Available records>
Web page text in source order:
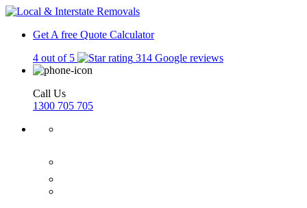
Get A free Quote Calculator
4 out of 5
314 Google reviews
Call Us
1300 705 705
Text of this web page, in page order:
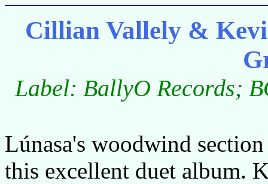
Cillian Vallely &
Label: BallyO Records;
Lúnasa's woodwind
this excellent duet album.
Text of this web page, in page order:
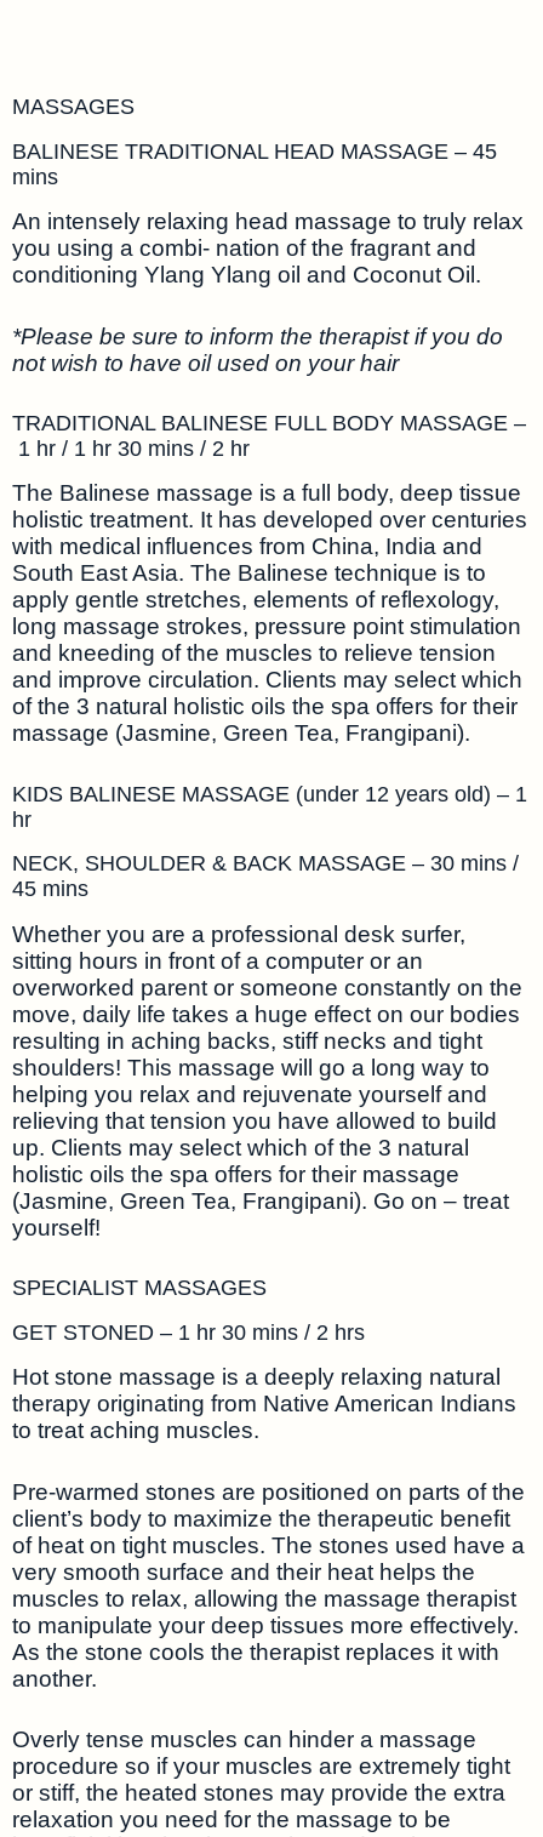
MASSAGES
BALINESE TRADITIONAL HEAD MASSAGE – 45
mins
An intensely relaxing head massage to truly relax
you using a combi- nation of the fragrant and
conditioning Ylang Ylang oil and Coconut Oil.
*Please be sure to inform the therapist if you do
not wish to have oil used on your hair
TRADITIONAL BALINESE FULL BODY MASSAGE –
1 hr / 1 hr 30 mins / 2 hr
The Balinese massage is a full body, deep tissue
holistic treatment. It has developed over centuries
with medical influences from China, India and
South East Asia. The Balinese technique is to
apply gentle stretches, elements of reflexology,
long massage strokes, pressure point stimulation
and kneeding of the muscles to relieve tension
and improve circulation. Clients may select which
of the 3 natural holistic oils the spa offers for their
massage (Jasmine, Green Tea, Frangipani).
KIDS BALINESE MASSAGE (under 12 years old) – 1
hr
NECK, SHOULDER & BACK MASSAGE – 30 mins /
45 mins
Whether you are a professional desk surfer,
sitting hours in front of a computer or an
overworked parent or someone constantly on the
move, daily life takes a huge effect on our bodies
resulting in aching backs, stiff necks and tight
shoulders! This massage will go a long way to
helping you relax and rejuvenate yourself and
relieving that tension you have allowed to build
up. Clients may select which of the 3 natural
holistic oils the spa offers for their massage
(Jasmine, Green Tea, Frangipani). Go on – treat
yourself!
SPECIALIST MASSAGES
GET STONED – 1 hr 30 mins / 2 hrs
Hot stone massage is a deeply relaxing natural
therapy originating from Native American Indians
to treat aching muscles.
Pre-warmed stones are positioned on parts of the
client’s body to maximize the therapeutic benefit
of heat on tight muscles. The stones used have a
very smooth surface and their heat helps the
muscles to relax, allowing the massage therapist
to manipulate your deep tissues more effectively.
As the stone cools the therapist replaces it with
another.
Overly tense muscles can hinder a massage
procedure so if your muscles are extremely tight
or stiff, the heated stones may provide the extra
relaxation you need for the massage to be
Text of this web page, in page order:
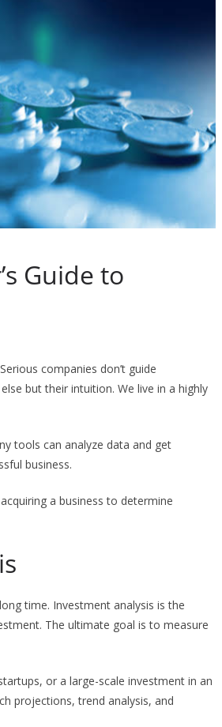
Guide to
companies don’t guide
but their intuition. We live in a highly
tools can analyze data and get
business.
a business to determine
time. Investment analysis is the
The ultimate goal is to measure
or a large-scale investment in an
projections, trend analysis, and
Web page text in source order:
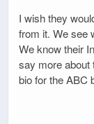
I wish they
from it. We see
We know their
say more about
bio for the ABC
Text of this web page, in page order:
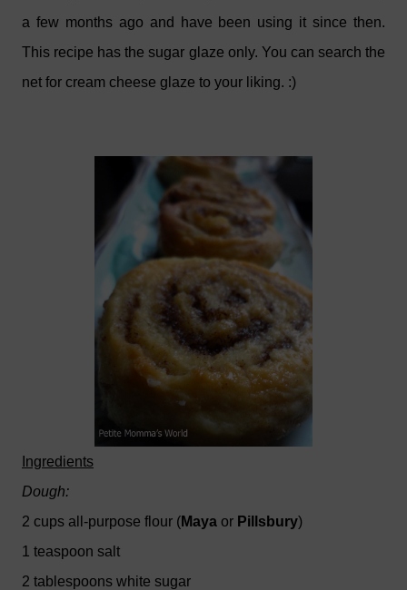
a few months ago and have been using it since then.
This recipe has the sugar glaze only. You can search the
net for cream cheese glaze to your liking. :)
Ingredients
Dough:
2 cups all-purpose flour (Maya or Pillsbury)
1 teaspoon salt
2 tablespoons white sugar
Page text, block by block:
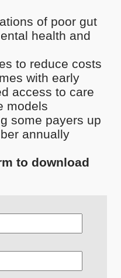
of poor gut
health and
to reduce costs
with early
access to care
models
some payers up
annually
to download
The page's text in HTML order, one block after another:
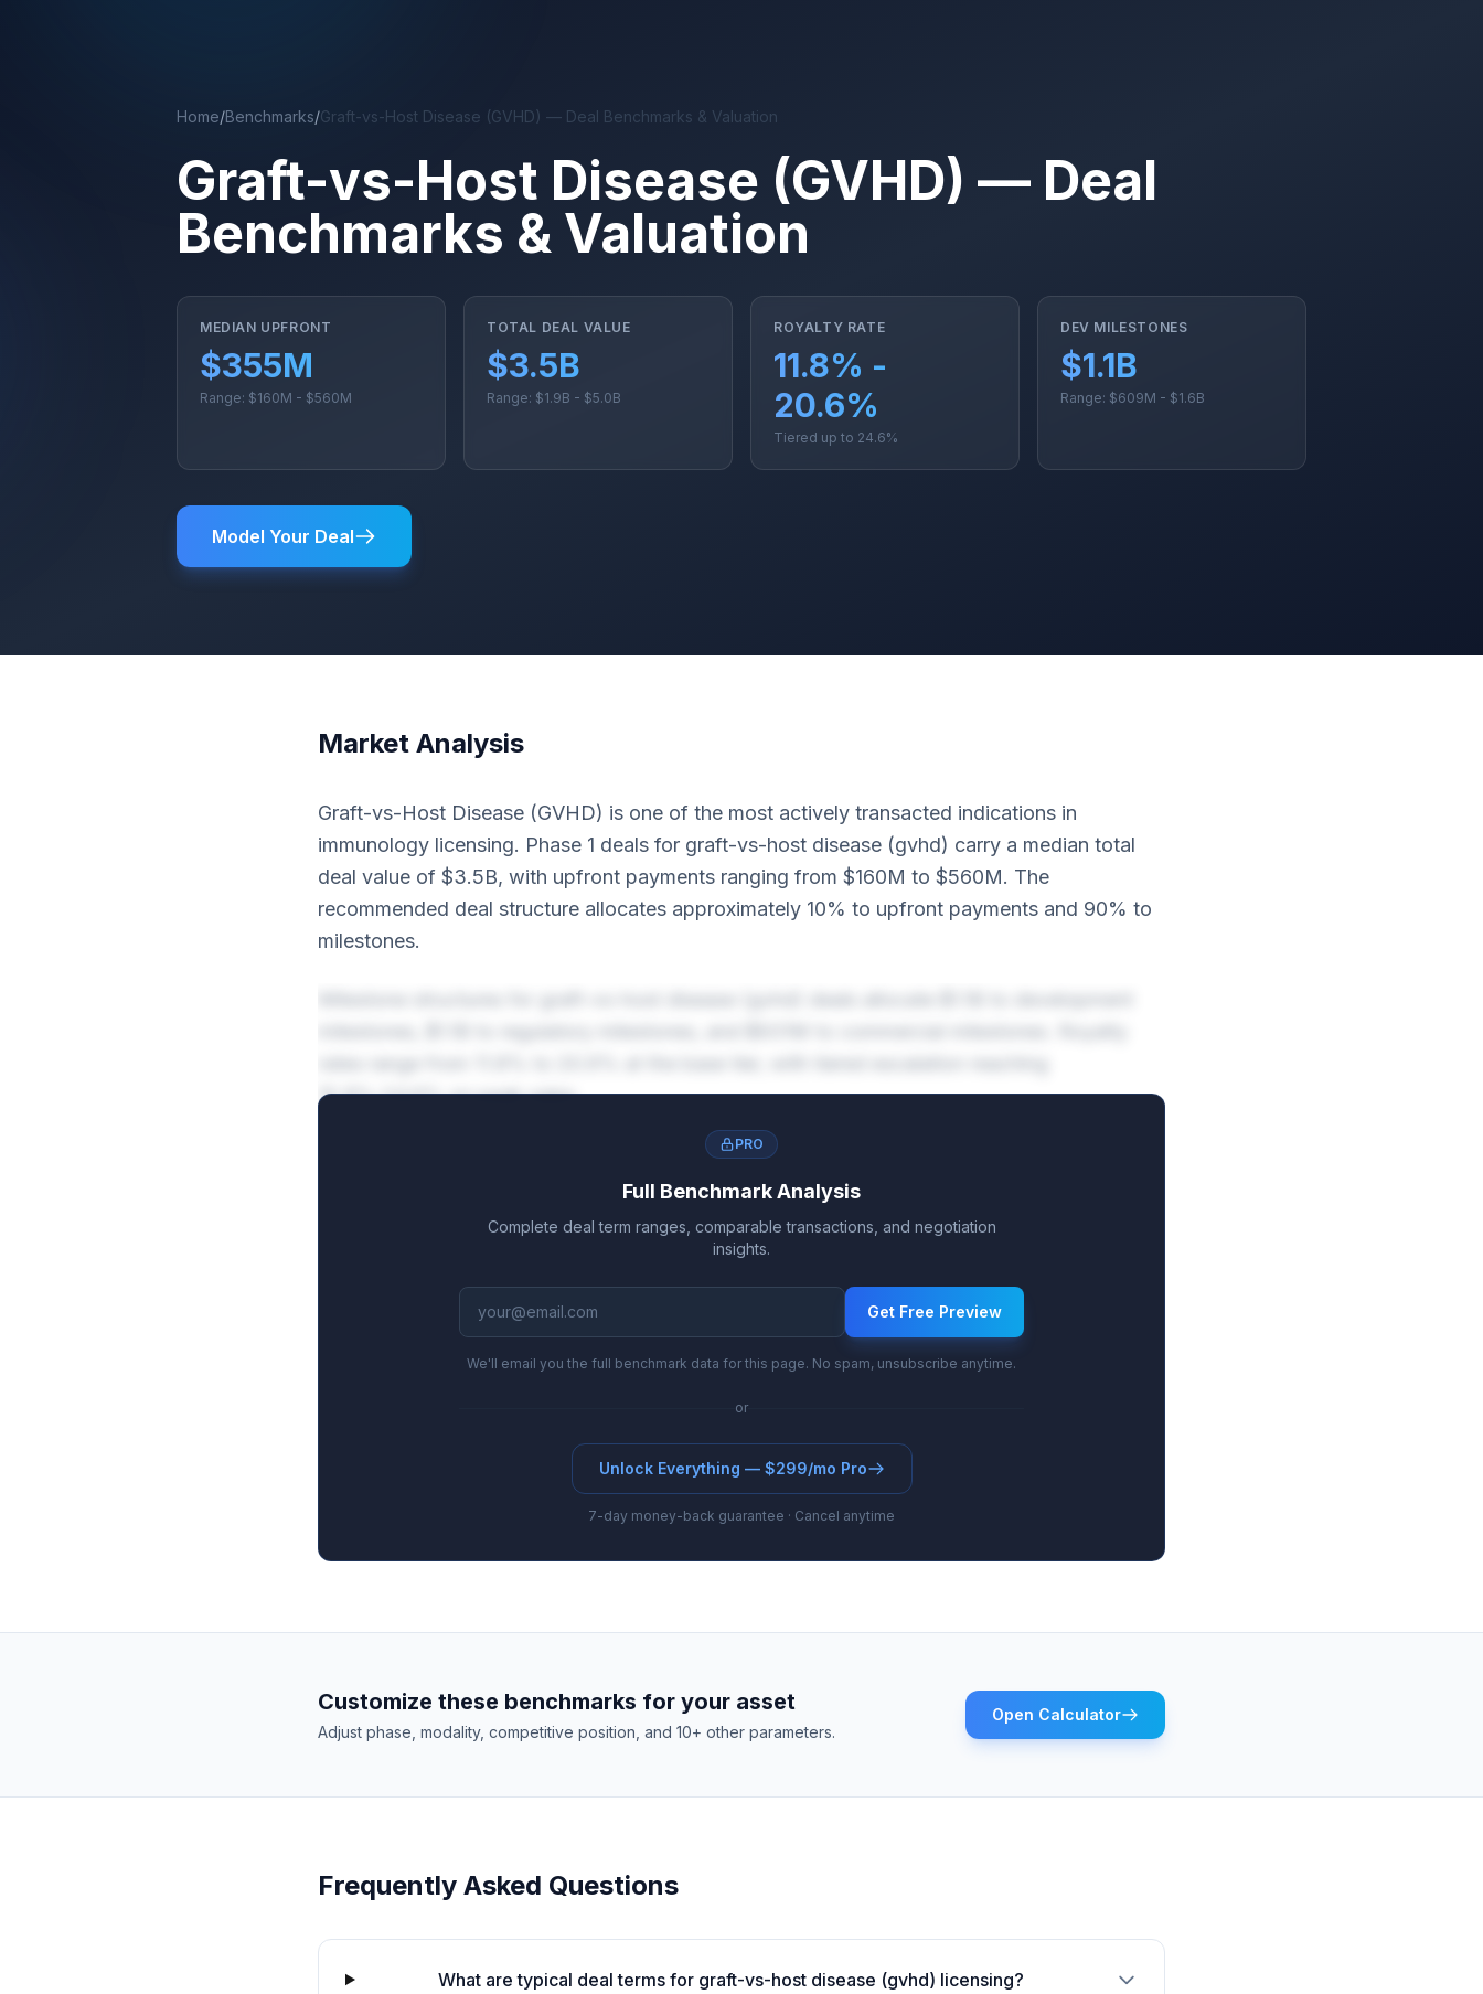
Home/Benchmarks/Graft-vs-Host Disease (GVHD) — Deal Benchmarks & Valuation
Graft-vs-Host Disease (GVHD) — Deal
Benchmarks & Valuation
MEDIAN UPFRONT
$355M
Range: $160M - $560M
TOTAL DEAL VALUE
$3.5B
Range: $1.9B - $5.0B
ROYALTY RATE
11.8% -
20.6%
Tiered up to 24.6%
DEV MILESTONES
$1.1B
Range: $609M - $1.6B
Model Your Deal
Market Analysis
Graft-vs-Host Disease (GVHD) is one of the most actively transacted indications in
immunology licensing. Phase 1 deals for graft-vs-host disease (gvhd) carry a median total
deal value of $3.5B, with upfront payments ranging from $160M to $560M. The
recommended deal structure allocates approximately 10% to upfront payments and 90% to
milestones.
15.8%-24.6% on peak sales.
PRO
Full Benchmark Analysis
Complete deal term ranges, comparable transactions, and negotiation
insights.
Get Free Preview
We'll email you the full benchmark data for this page. No spam, unsubscribe anytime.
or
Unlock Everything — $299/mo Pro
7-day money-back guarantee · Cancel anytime
Customize these benchmarks for your asset
Adjust phase, modality, competitive position, and 10+ other parameters.
Open Calculator
Frequently Asked Questions
What are typical deal terms for graft-vs-host disease (gvhd) licensing?
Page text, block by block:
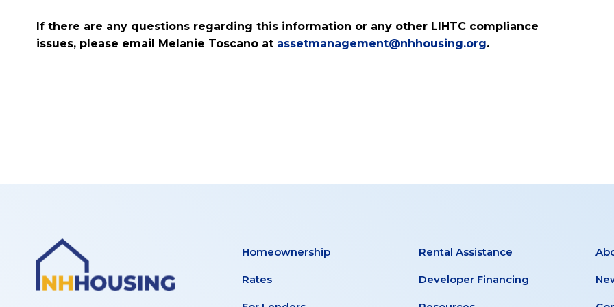
If there are any questions regarding this information or any other LIHTC compliance
issues, please email Melanie Toscano at assetmanagement@nhhousing.org.
Homeownership
Rates
Rental Assistance
Developer Financing
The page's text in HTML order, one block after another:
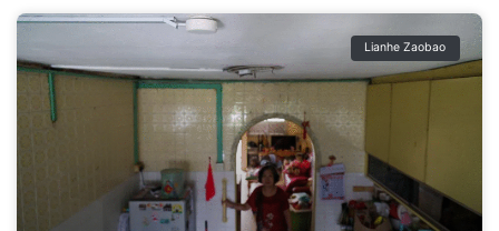
Lianhe Zaobao
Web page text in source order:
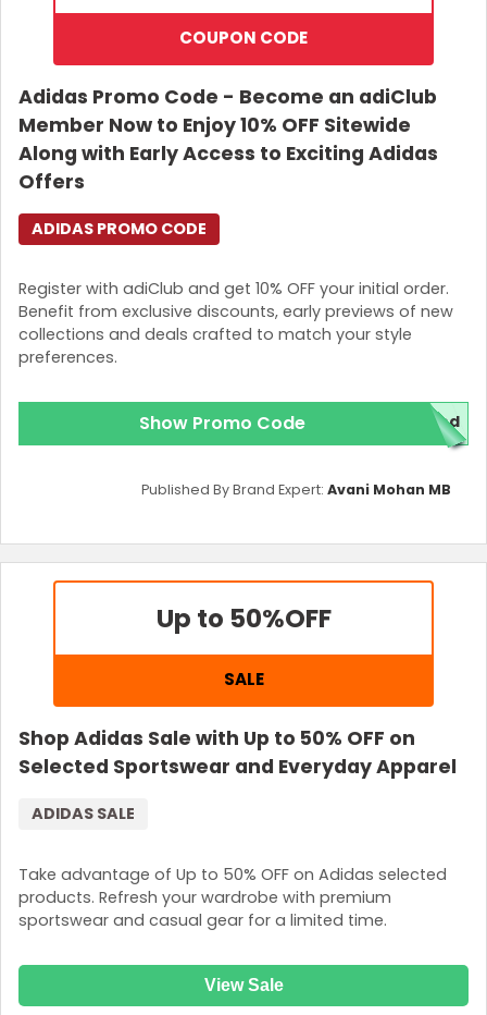
COUPON CODE
Adidas Promo Code - Become an adiClub
Member Now to Enjoy 10% OFF Sitewide
Along with Early Access to Exciting Adidas
Offers
Register with adiClub and get 10% OFF your initial order.
Benefit from exclusive discounts, early previews of new
collections and deals crafted to match your style
preferences.
ADIDAS PROMO CODE
Show Promo Code red
Published By Brand Expert: Avani Mohan MB
Up to 50%OFF
SALE
Shop Adidas Sale with Up to 50% OFF on
Selected Sportswear and Everyday Apparel
Take advantage of Up to 50% OFF on Adidas selected
products. Refresh your wardrobe with premium
sportswear and casual gear for a limited time.
ADIDAS SALE
View Sale

Description of the task>
An exact restatement of the entries above is needed; no picture may appear in it.

Written response>
Web page text in source order:
Get A free Quote Calculator
4 out of 5
314 Google reviews
Call Us
1300 705 705
Text of this web page, in page order:
Cillian Vallely &
Label: BallyO Records;
Lúnasa's woodwind
this excellent duet album.
Text of this web page, in page order:
MASSAGES
BALINESE TRADITIONAL HEAD MASSAGE – 45
mins
An intensely relaxing head massage to truly relax
you using a combi- nation of the fragrant and
conditioning Ylang Ylang oil and Coconut Oil.
*Please be sure to inform the therapist if you do
not wish to have oil used on your hair
TRADITIONAL BALINESE FULL BODY MASSAGE –
1 hr / 1 hr 30 mins / 2 hr
The Balinese massage is a full body, deep tissue
holistic treatment. It has developed over centuries
with medical influences from China, India and
South East Asia. The Balinese technique is to
apply gentle stretches, elements of reflexology,
long massage strokes, pressure point stimulation
and kneeding of the muscles to relieve tension
and improve circulation. Clients may select which
of the 3 natural holistic oils the spa offers for their
massage (Jasmine, Green Tea, Frangipani).
KIDS BALINESE MASSAGE (under 12 years old) – 1
hr
NECK, SHOULDER & BACK MASSAGE – 30 mins /
45 mins
Whether you are a professional desk surfer,
sitting hours in front of a computer or an
overworked parent or someone constantly on the
move, daily life takes a huge effect on our bodies
resulting in aching backs, stiff necks and tight
shoulders! This massage will go a long way to
helping you relax and rejuvenate yourself and
relieving that tension you have allowed to build
up. Clients may select which of the 3 natural
holistic oils the spa offers for their massage
(Jasmine, Green Tea, Frangipani). Go on – treat
yourself!
SPECIALIST MASSAGES
GET STONED – 1 hr 30 mins / 2 hrs
Hot stone massage is a deeply relaxing natural
therapy originating from Native American Indians
to treat aching muscles.
Pre-warmed stones are positioned on parts of the
client’s body to maximize the therapeutic benefit
of heat on tight muscles. The stones used have a
very smooth surface and their heat helps the
muscles to relax, allowing the massage therapist
to manipulate your deep tissues more effectively.
As the stone cools the therapist replaces it with
another.
Overly tense muscles can hinder a massage
procedure so if your muscles are extremely tight
or stiff, the heated stones may provide the extra
relaxation you need for the massage to be
Text of this web page, in page order:
Guide to
companies don’t guide
but their intuition. We live in a highly
tools can analyze data and get
business.
a business to determine
time. Investment analysis is the
The ultimate goal is to measure
or a large-scale investment in an
projections, trend analysis, and
Web page text in source order:
I wish they
from it. We see
We know their
say more about
bio for the ABC
Text of this web page, in page order:
a few months ago and have been using it since then.
This recipe has the sugar glaze only. You can search the
net for cream cheese glaze to your liking. :)
Ingredients
Dough:
2 cups all-purpose flour (Maya or Pillsbury)
1 teaspoon salt
2 tablespoons white sugar
Page text, block by block:
of poor gut
health and
to reduce costs
with early
access to care
models
some payers up
annually
to download
The page's text in HTML order, one block after another:
Home/Benchmarks/Graft-vs-Host Disease (GVHD) — Deal Benchmarks & Valuation
Graft-vs-Host Disease (GVHD) — Deal
Benchmarks & Valuation
MEDIAN UPFRONT
$355M
Range: $160M - $560M
TOTAL DEAL VALUE
$3.5B
Range: $1.9B - $5.0B
ROYALTY RATE
11.8% -
20.6%
Tiered up to 24.6%
DEV MILESTONES
$1.1B
Range: $609M - $1.6B
Model Your Deal
Market Analysis
Graft-vs-Host Disease (GVHD) is one of the most actively transacted indications in
immunology licensing. Phase 1 deals for graft-vs-host disease (gvhd) carry a median total
deal value of $3.5B, with upfront payments ranging from $160M to $560M. The
recommended deal structure allocates approximately 10% to upfront payments and 90% to
milestones.
15.8%-24.6% on peak sales.
PRO
Full Benchmark Analysis
Complete deal term ranges, comparable transactions, and negotiation
insights.
Get Free Preview
We'll email you the full benchmark data for this page. No spam, unsubscribe anytime.
or
Unlock Everything — $299/mo Pro
7-day money-back guarantee · Cancel anytime
Customize these benchmarks for your asset
Adjust phase, modality, competitive position, and 10+ other parameters.
Open Calculator
Frequently Asked Questions
What are typical deal terms for graft-vs-host disease (gvhd) licensing?
Page text, block by block:
If there are any questions regarding this information or any other LIHTC compliance
issues, please email Melanie Toscano at assetmanagement@nhhousing.org.
Homeownership
Rates
Rental Assistance
Developer Financing
The page's text in HTML order, one block after another:
Lianhe Zaobao
Web page text in source order:
COUPON CODE
Adidas Promo Code - Become an adiClub
Member Now to Enjoy 10% OFF Sitewide
Along with Early Access to Exciting Adidas
Offers
Register with adiClub and get 10% OFF your initial order.
Benefit from exclusive discounts, early previews of new
collections and deals crafted to match your style
preferences.
ADIDAS PROMO CODE
Show Promo Code red
Published By Brand Expert: Avani Mohan MB
Up to 50%OFF
SALE
Shop Adidas Sale with Up to 50% OFF on
Selected Sportswear and Everyday Apparel
Take advantage of Up to 50% OFF on Adidas selected
products. Refresh your wardrobe with premium
sportswear and casual gear for a limited time.
ADIDAS SALE
View Sale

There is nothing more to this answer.